“Истинная религия и смысл жизни”
Показательны в этом отношении рассуждения Толстого от имени Левина в последних главах романа “Анна Каренина”. Откуда, для чего, зачем и что такое жизнь, каков ее смысл, а также смысл человеческих побуждений и стремлений — вот опросы, поставленные Толстым перед Левиным. “Организм, разрушение его, неистребимость материи, закон сохранения силы” развитие — были те слова, которые заменили ему прежнюю веру. Слова эти и связанные с ними понятия были очень хороши для умственных целей; но для жизни они ничего не давали. Не найдя ответа в теориях материалистов и естествоиспытателей, Левин обратился к идеалистической философии, к сочинениям Платона, Канта, Шеллинга, Гегеля и Шопенгауэра, но рационалистические конструкции с неопределенен понятиями рушились тотчас же, как только он вспоминал, что в жизни человека есть много более важного, чем разум, такою, что с помощью разума объяснить нельзя. В своих поисках Левин добрался до богословской литературы и в том числе до сочинений Хомякова. Сначала он согласился с идеологом славянофильства, что постижение «божественных истин» дано не отдельному человеку, а совокупности людей, объединенных церковью. Но изучение истории разных церквей привело его к убеждению, что церкви враждебны друг другу и каждая из них претендует на исключительность. Последнее обстоятельство вызнало у него недоверие к церковному богословию и заставило искать истину в своей, собственной душе. В словах крестьянина Федора: “жить для Бога, для души”, “жить по правде, по божьи” ему неожиданно открылся смысл жизни.
Толстой доказывает, что все ученые и мыслители, ставившие вопрос о смысле жизни, или давали неопределенный ответ, или приходили к признанию бессмысленности конечного существования человека перед лицом бесконечного мира. Однако суть вопроса Толстой видит в том, какой смысл именно конечного в бесконечном? Какое вневременное и внепространственное значение имеет индивидуальная жизнь, взятая сама по себе? И эта новая постановка вопроса приводит Толстого к ещё более категорическому заявлению, что только религиозная вера раскрывает перед человеком смысл его жизни, направляет его на путь совершенствования себя и общества, “Цель жизни только одна: стремиться к тому совершенству, которое указал нам Христос, сказав: “Будьте совершенны, как Отец ваш небесный”. Эта единственная доступная человеку цель жизни достигается не стоянием на столбе, не аскетизмом, а выработкою в себе любовного общения со всеми людьми. Из стремления к этой правильно понимаемой цели вытекают все полезные человеческие деятельности, и соответственно этой цели решаются все вопросы”.
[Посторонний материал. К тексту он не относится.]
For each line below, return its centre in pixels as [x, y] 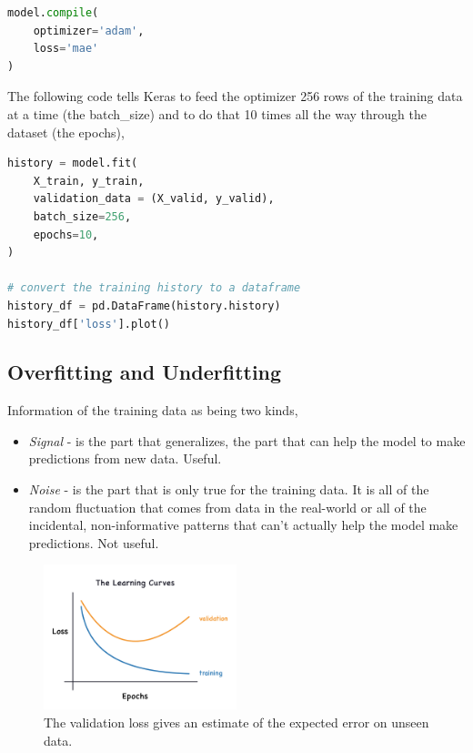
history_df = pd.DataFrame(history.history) [144, 305]
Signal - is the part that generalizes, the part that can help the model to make [247, 440]
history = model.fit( [73, 163]
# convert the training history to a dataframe [154, 288]
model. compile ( [53, 13]
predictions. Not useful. [94, 542]
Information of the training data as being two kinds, [153, 410]
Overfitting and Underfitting [145, 372]
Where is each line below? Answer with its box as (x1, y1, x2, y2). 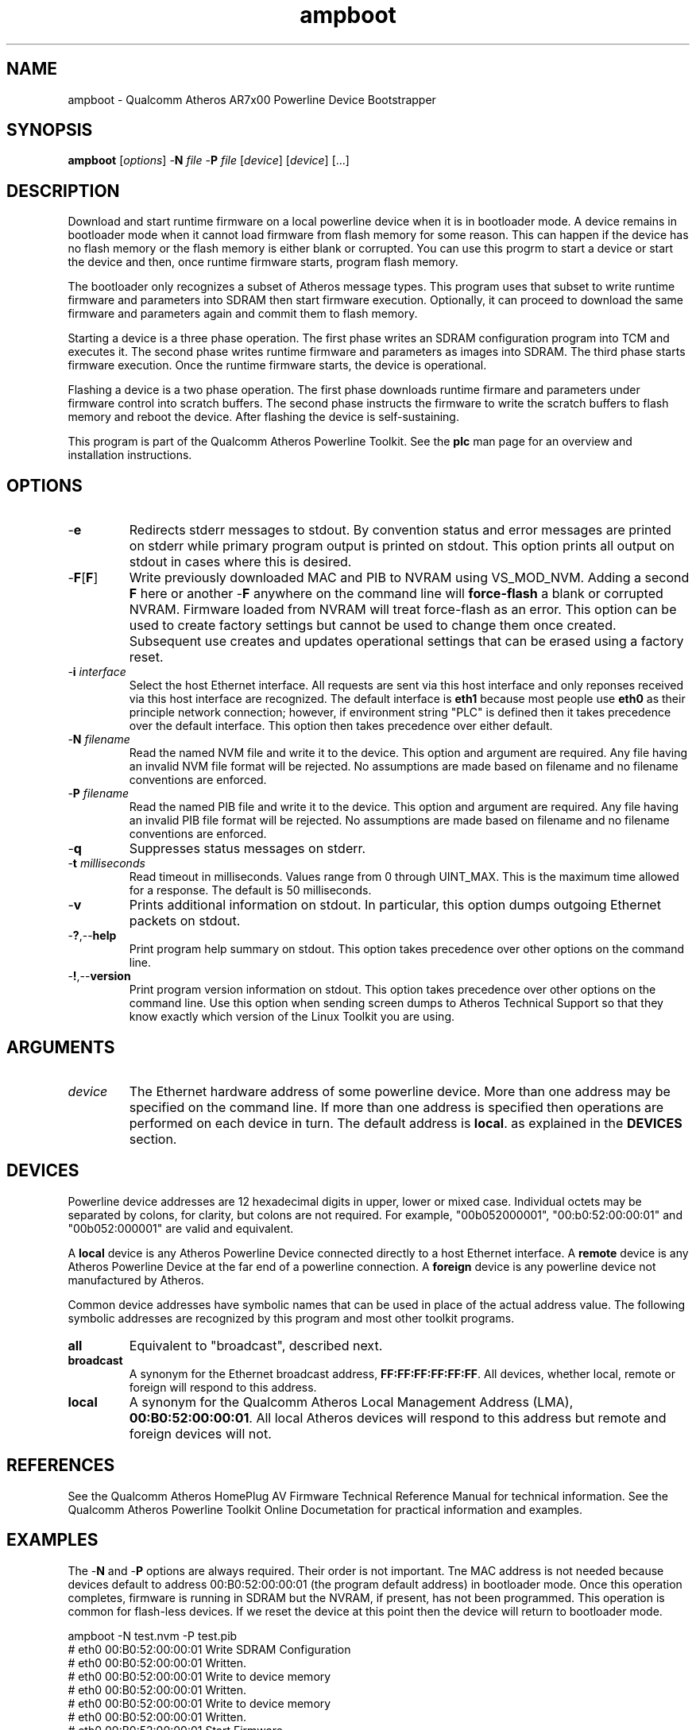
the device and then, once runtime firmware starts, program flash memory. (68, 255, 458, 269)
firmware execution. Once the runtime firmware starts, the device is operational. (68, 358, 487, 373)
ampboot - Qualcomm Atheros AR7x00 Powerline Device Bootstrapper (68, 92, 436, 106)
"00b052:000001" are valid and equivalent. (68, 1221, 294, 1235)
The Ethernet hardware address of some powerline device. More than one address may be (129, 1083, 671, 1099)
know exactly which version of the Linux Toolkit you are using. (129, 1010, 455, 1024)
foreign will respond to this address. (129, 1380, 317, 1394)
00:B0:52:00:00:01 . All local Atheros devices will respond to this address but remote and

Хотя конечная цель жизни мира и скрыта от человека, тем не менее он, зная “дело бога”, понимает, что в этом он призван участвовать посредством увеличения любви или, как говорит Толстой, — установлением “царства божия внутри нас и вне нас”. Человек проникается сознанием, что он — орудие, которым, работает бог, и что его личное благо состоят в участия в этой работе.
Практическое средство для осуществления указанной цели Толстой видит в принципе “непротивления злу насилием”. Перелагая евангельские заповеди, он находит в них совершеннейшее выражение моральных норм, обязательных в любом обществе. Но центральным связующим положением этого кодекса, по его мнению, является принцип непротивления. Люди всегда понимали, что личное благополучие связано с благом других. Но они ошибочно думали, что проведение в жизнь этого закона можно достигнуть с помощью насилия, которое оправдывалось необходимостью возмездия за несоблюдение закона. Поэтому одни брали на себя исполнение возмездия и на этом развращались, другие повиновались и тоже развращались покорностью перед насилием власти. Такому удалению от норм истинной жизни содействовала и церковь, “но как огонь не тушит огня, так зло не может потушить зла. Только добро, встречая зло и не заражаясь им, побеждает зло”. Осуждая одинаково за насилие и правительство, и революционеров, Толстой дает следующие рекомендации практической этики: 1) перестать самому делать прямое насилие, а также и готовиться к нему; 2) не принимать участия в каком бы то ни было насилии делаемом другими людьми; 3) не одобрять никакого насилия.